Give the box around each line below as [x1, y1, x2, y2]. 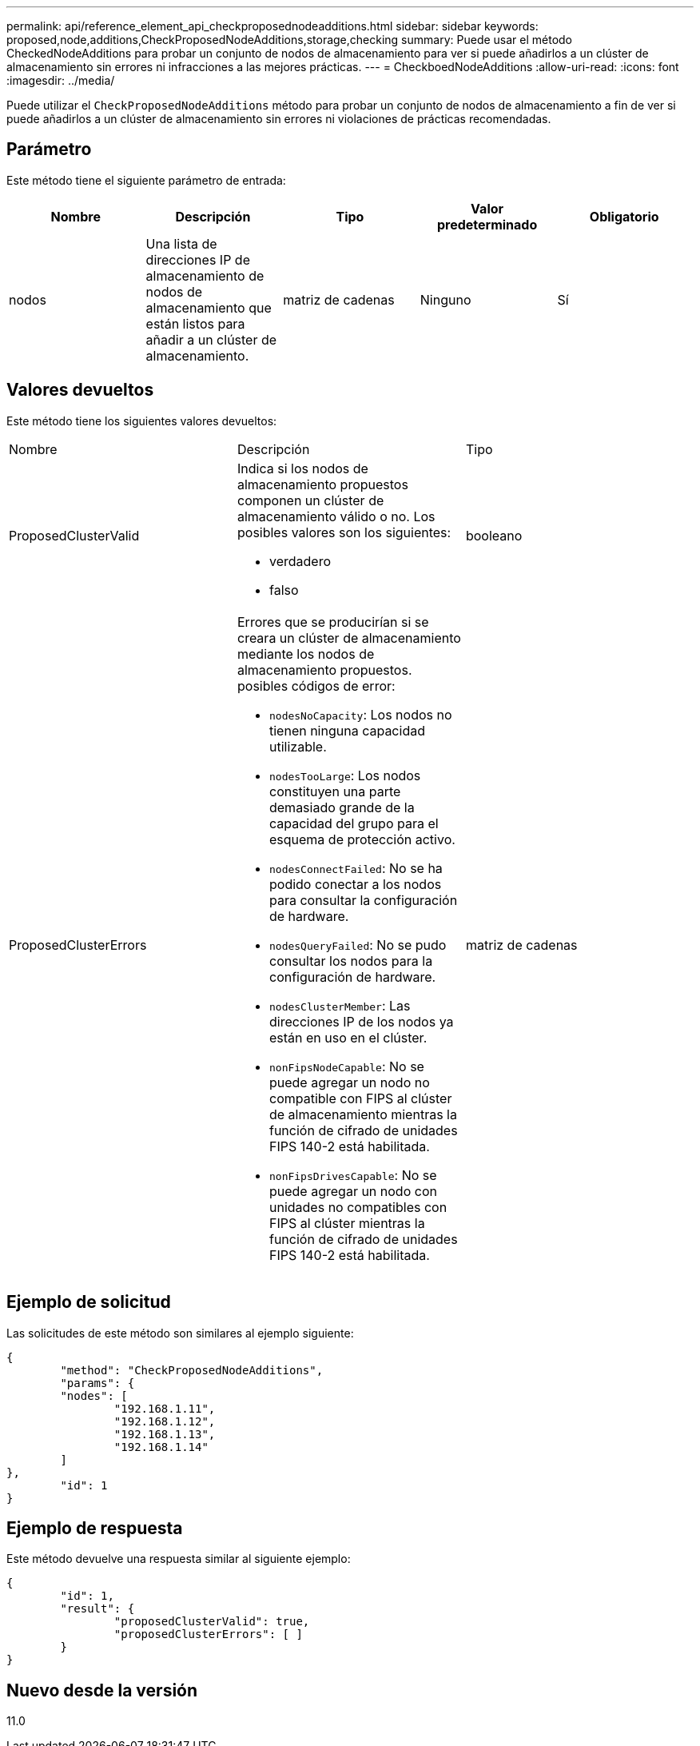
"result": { [60, 1602, 135, 1616]
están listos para [145, 315, 245, 332]
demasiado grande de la [268, 799, 415, 815]
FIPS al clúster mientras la [268, 1214, 425, 1231]
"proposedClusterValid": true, [113, 1615, 310, 1628]
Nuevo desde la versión [6, 1680, 198, 1700]
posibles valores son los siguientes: [237, 524, 451, 540]
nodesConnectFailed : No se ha [268, 859, 443, 876]
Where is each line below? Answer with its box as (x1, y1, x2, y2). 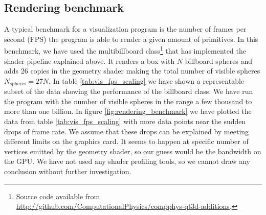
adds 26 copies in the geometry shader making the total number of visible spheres (4, 65, 260, 76)
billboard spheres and (185, 55, 253, 66)
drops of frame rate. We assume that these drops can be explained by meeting (4, 126, 249, 136)
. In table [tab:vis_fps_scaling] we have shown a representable (49, 75, 245, 86)
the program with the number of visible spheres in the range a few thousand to (4, 95, 252, 106)
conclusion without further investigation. (4, 166, 131, 177)
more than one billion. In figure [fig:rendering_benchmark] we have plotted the (4, 106, 252, 116)
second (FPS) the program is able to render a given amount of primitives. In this (4, 33, 258, 44)
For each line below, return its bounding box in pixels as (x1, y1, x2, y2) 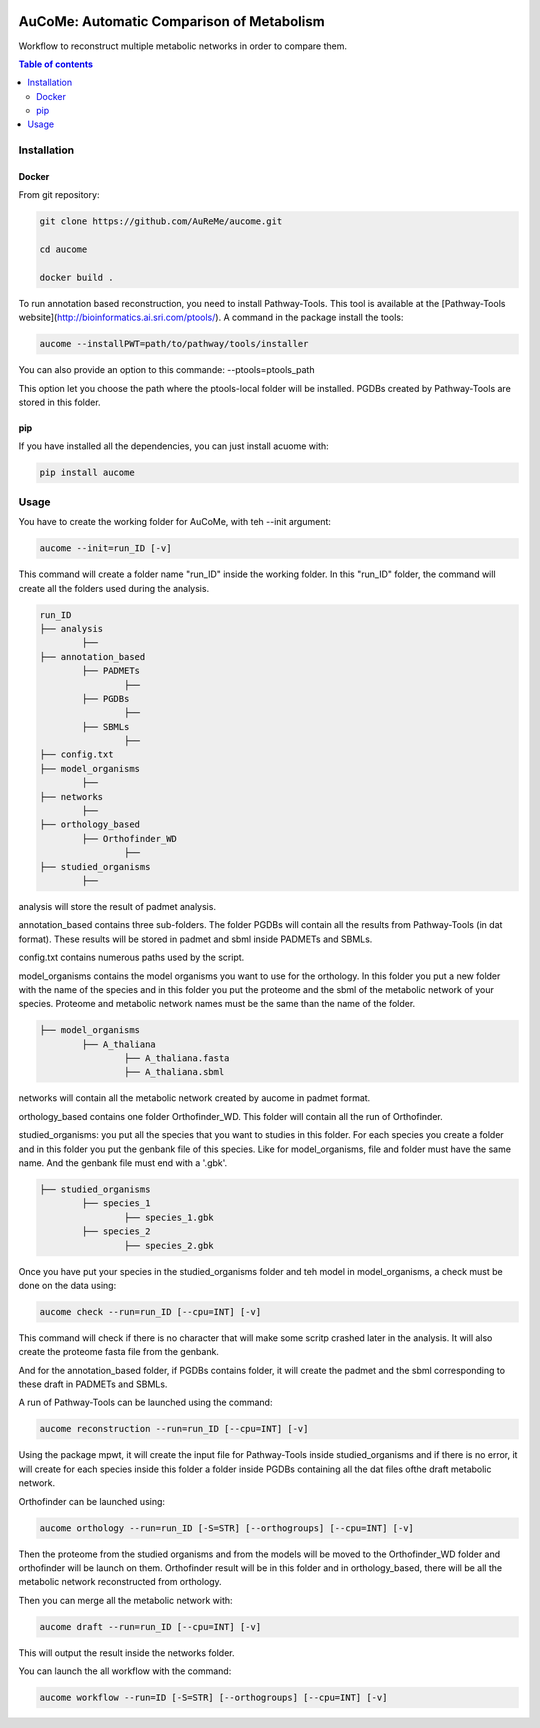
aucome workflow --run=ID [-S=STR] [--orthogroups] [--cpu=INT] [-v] (39, 1692, 388, 1704)
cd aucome (39, 244, 88, 255)
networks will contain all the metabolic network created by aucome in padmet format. (18, 1092, 371, 1104)
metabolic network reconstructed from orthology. (18, 1576, 222, 1588)
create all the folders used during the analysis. (18, 582, 210, 594)
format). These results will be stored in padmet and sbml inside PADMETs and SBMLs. (18, 933, 373, 945)
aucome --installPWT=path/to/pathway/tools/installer (39, 338, 309, 350)
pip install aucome (39, 467, 135, 479)
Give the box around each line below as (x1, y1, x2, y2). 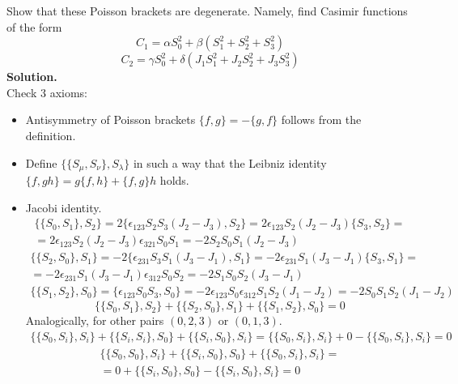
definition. (25, 126, 76, 143)
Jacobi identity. (25, 198, 102, 215)
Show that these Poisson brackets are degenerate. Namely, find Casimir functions (6, 2, 408, 19)
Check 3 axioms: (6, 83, 88, 100)
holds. (159, 172, 189, 189)
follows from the (281, 111, 362, 128)
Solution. (6, 68, 57, 85)
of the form (6, 18, 62, 35)
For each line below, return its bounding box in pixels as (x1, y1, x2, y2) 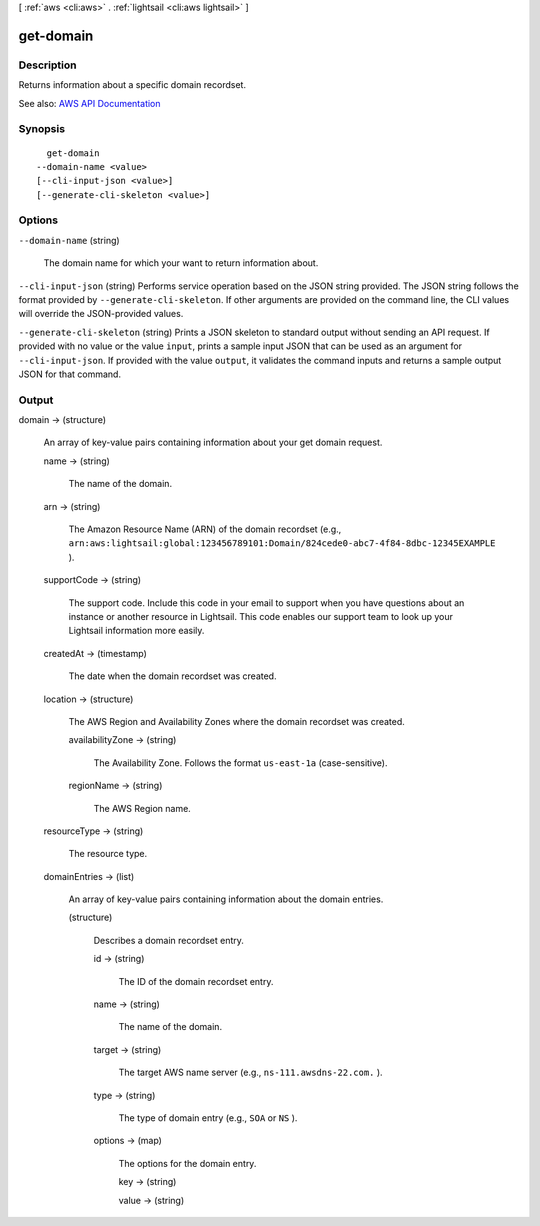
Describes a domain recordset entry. (93, 934, 245, 946)
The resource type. (68, 848, 148, 860)
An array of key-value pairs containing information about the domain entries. (68, 893, 384, 905)
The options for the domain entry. (118, 1157, 257, 1169)
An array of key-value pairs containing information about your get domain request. (43, 436, 383, 449)
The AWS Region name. (93, 802, 192, 814)
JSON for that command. (18, 368, 122, 380)
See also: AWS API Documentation (18, 97, 161, 109)
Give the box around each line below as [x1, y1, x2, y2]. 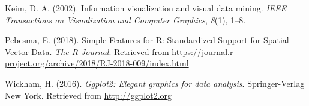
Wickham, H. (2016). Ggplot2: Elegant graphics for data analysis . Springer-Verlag [5, 77, 305, 89]
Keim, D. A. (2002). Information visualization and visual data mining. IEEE [5, 2, 287, 14]
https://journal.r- [172, 45, 236, 57]
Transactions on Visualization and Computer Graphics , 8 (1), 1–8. [5, 13, 246, 26]
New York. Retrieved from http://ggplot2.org [5, 89, 172, 101]
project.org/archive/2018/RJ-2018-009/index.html [5, 57, 189, 69]
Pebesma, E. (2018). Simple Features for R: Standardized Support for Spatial [5, 34, 289, 46]
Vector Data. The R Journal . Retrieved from [5, 45, 169, 57]
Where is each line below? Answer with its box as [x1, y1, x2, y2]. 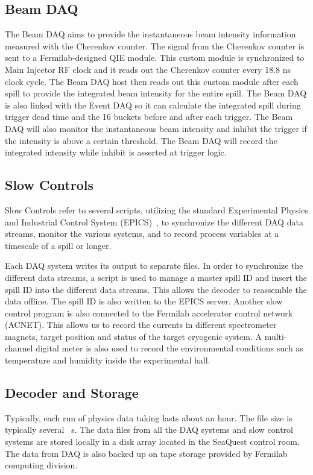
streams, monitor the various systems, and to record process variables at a [5, 227, 279, 240]
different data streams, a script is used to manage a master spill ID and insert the [5, 271, 308, 283]
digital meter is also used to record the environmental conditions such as [35, 342, 303, 354]
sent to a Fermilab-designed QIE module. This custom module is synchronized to [5, 51, 305, 64]
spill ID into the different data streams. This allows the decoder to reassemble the [5, 283, 307, 295]
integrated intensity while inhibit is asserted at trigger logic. [5, 146, 227, 159]
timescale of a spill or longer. [5, 239, 112, 251]
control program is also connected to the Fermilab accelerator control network [5, 306, 293, 319]
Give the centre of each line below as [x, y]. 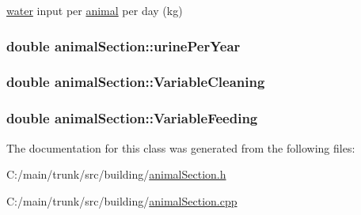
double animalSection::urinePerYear [123, 45]
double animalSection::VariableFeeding [132, 118]
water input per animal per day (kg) [95, 10]
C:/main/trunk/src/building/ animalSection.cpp [122, 200]
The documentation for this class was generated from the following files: [181, 147]
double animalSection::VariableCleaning [136, 82]
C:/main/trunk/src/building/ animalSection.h [116, 174]
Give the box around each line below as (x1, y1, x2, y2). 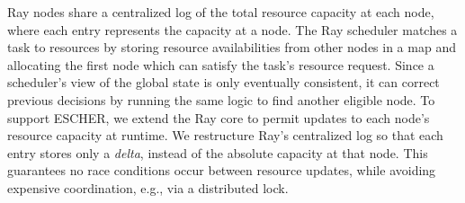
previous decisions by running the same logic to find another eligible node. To (7, 90, 435, 109)
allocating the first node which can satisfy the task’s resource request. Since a (7, 55, 434, 74)
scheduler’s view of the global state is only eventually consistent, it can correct (7, 73, 440, 92)
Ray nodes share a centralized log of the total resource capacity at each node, (7, 3, 434, 21)
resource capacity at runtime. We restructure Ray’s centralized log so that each (7, 126, 443, 145)
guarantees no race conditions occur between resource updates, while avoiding (7, 161, 436, 180)
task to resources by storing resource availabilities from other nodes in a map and (7, 38, 456, 57)
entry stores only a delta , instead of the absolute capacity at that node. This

TASK TO CARRY OUT:
In your transcription of the listing above, match each line exactly and include no pictures.

TASK OUTPUT:
Give the box around each line below as [x1, y1, x2, y2]. 
"result": { [60, 1602, 135, 1616]
están listos para [145, 315, 245, 332]
demasiado grande de la [268, 799, 415, 815]
FIPS al clúster mientras la [268, 1214, 425, 1231]
"proposedClusterValid": true, [113, 1615, 310, 1628]
Nuevo desde la versión [6, 1680, 198, 1700]
posibles valores son los siguientes: [237, 524, 451, 540]
nodesConnectFailed : No se ha [268, 859, 443, 876]
Where is each line below? Answer with its box as (x1, y1, x2, y2). 
adds 26 copies in the geometry shader making the total number of visible spheres (4, 65, 260, 76)
billboard spheres and (185, 55, 253, 66)
drops of frame rate. We assume that these drops can be explained by meeting (4, 126, 249, 136)
. In table [tab:vis_fps_scaling] we have shown a representable (49, 75, 245, 86)
the program with the number of visible spheres in the range a few thousand to (4, 95, 252, 106)
conclusion without further investigation. (4, 166, 131, 177)
more than one billion. In figure [fig:rendering_benchmark] we have plotted the (4, 106, 252, 116)
second (FPS) the program is able to render a given amount of primitives. In this (4, 33, 258, 44)
For each line below, return its bounding box in pixels as (x1, y1, x2, y2) 
aucome workflow --run=ID [-S=STR] [--orthogroups] [--cpu=INT] [-v] (39, 1692, 388, 1704)
cd aucome (39, 244, 88, 255)
networks will contain all the metabolic network created by aucome in padmet format. (18, 1092, 371, 1104)
metabolic network reconstructed from orthology. (18, 1576, 222, 1588)
create all the folders used during the analysis. (18, 582, 210, 594)
format). These results will be stored in padmet and sbml inside PADMETs and SBMLs. (18, 933, 373, 945)
aucome --installPWT=path/to/pathway/tools/installer (39, 338, 309, 350)
pip install aucome (39, 467, 135, 479)
Give the box around each line below as (x1, y1, x2, y2). 
definition. (25, 126, 76, 143)
Jacobi identity. (25, 198, 102, 215)
Show that these Poisson brackets are degenerate. Namely, find Casimir functions (6, 2, 408, 19)
Check 3 axioms: (6, 83, 88, 100)
holds. (159, 172, 189, 189)
follows from the (281, 111, 362, 128)
Solution. (6, 68, 57, 85)
of the form (6, 18, 62, 35)
For each line below, return its bounding box in pixels as (x1, y1, x2, y2) 
Describes a domain recordset entry. (93, 934, 245, 946)
The resource type. (68, 848, 148, 860)
An array of key-value pairs containing information about the domain entries. (68, 893, 384, 905)
The options for the domain entry. (118, 1157, 257, 1169)
An array of key-value pairs containing information about your get domain request. (43, 436, 383, 449)
The AWS Region name. (93, 802, 192, 814)
JSON for that command. (18, 368, 122, 380)
See also: AWS API Documentation (18, 97, 161, 109)
Give the box around each line below as [x1, y1, x2, y2]. 
Wickham, H. (2016). Ggplot2: Elegant graphics for data analysis . Springer-Verlag [5, 77, 305, 89]
Keim, D. A. (2002). Information visualization and visual data mining. IEEE [5, 2, 287, 14]
https://journal.r- [172, 45, 236, 57]
Transactions on Visualization and Computer Graphics , 8 (1), 1–8. [5, 13, 246, 26]
New York. Retrieved from http://ggplot2.org [5, 89, 172, 101]
project.org/archive/2018/RJ-2018-009/index.html [5, 57, 189, 69]
Pebesma, E. (2018). Simple Features for R: Standardized Support for Spatial [5, 34, 289, 46]
Vector Data. The R Journal . Retrieved from [5, 45, 169, 57]
Where is each line below? Answer with its box as [x1, y1, x2, y2]. 
streams, monitor the various systems, and to record process variables at a [5, 227, 279, 240]
different data streams, a script is used to manage a master spill ID and insert the [5, 271, 308, 283]
digital meter is also used to record the environmental conditions such as [35, 342, 303, 354]
sent to a Fermilab-designed QIE module. This custom module is synchronized to [5, 51, 305, 64]
spill ID into the different data streams. This allows the decoder to reassemble the [5, 283, 307, 295]
integrated intensity while inhibit is asserted at trigger logic. [5, 146, 227, 159]
timescale of a spill or longer. [5, 239, 112, 251]
control program is also connected to the Fermilab accelerator control network [5, 306, 293, 319]
Give the centre of each line below as [x, y]. 
double animalSection::urinePerYear [123, 45]
double animalSection::VariableFeeding [132, 118]
water input per animal per day (kg) [95, 10]
C:/main/trunk/src/building/ animalSection.cpp [122, 200]
The documentation for this class was generated from the following files: [181, 147]
double animalSection::VariableCleaning [136, 82]
C:/main/trunk/src/building/ animalSection.h [116, 174]
Give the box around each line below as (x1, y1, x2, y2). 
previous decisions by running the same logic to find another eligible node. To (7, 90, 435, 109)
allocating the first node which can satisfy the task’s resource request. Since a (7, 55, 434, 74)
scheduler’s view of the global state is only eventually consistent, it can correct (7, 73, 440, 92)
Ray nodes share a centralized log of the total resource capacity at each node, (7, 3, 434, 21)
resource capacity at runtime. We restructure Ray’s centralized log so that each (7, 126, 443, 145)
guarantees no race conditions occur between resource updates, while avoiding (7, 161, 436, 180)
task to resources by storing resource availabilities from other nodes in a map and (7, 38, 456, 57)
entry stores only a delta , instead of the absolute capacity at that node. This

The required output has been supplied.